> _Work request_
From the first entry to the last, restate everything word for word and exclude pictures.
[Available data Boundary: Start]
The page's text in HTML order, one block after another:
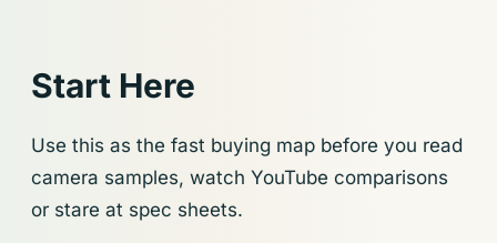
Start Here
Use this as the fast buying map before you read
camera samples, watch YouTube comparisons
or stare at spec sheets.
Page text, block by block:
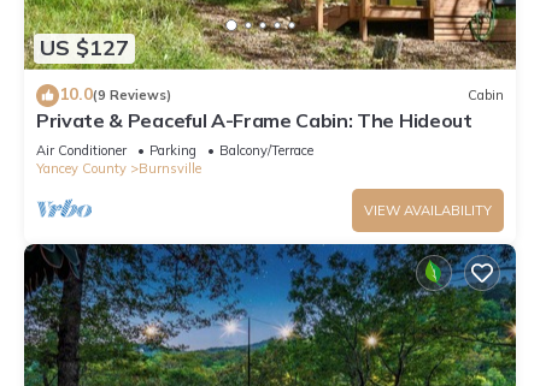
US $127
10.0(9 Reviews) Cabin
Private & Peaceful A-Frame Cabin: The Hideout
Air Conditioner Parking
Balcony/Terrace
Yancey County
Burnsville
VIEW AVAILABILITY
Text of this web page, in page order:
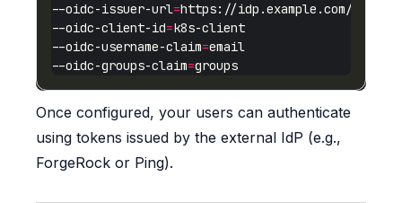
[Available data Boundary: End]
> _Answer to this problem_
The page's text in HTML order, one block after another:
Start Here
Use this as the fast buying map before you read
camera samples, watch YouTube comparisons
or stare at spec sheets.
Page text, block by block:
US $127
10.0(9 Reviews) Cabin
Private & Peaceful A-Frame Cabin: The Hideout
Air Conditioner Parking
Balcony/Terrace
Yancey County
Burnsville
VIEW AVAILABILITY
Text of this web page, in page order:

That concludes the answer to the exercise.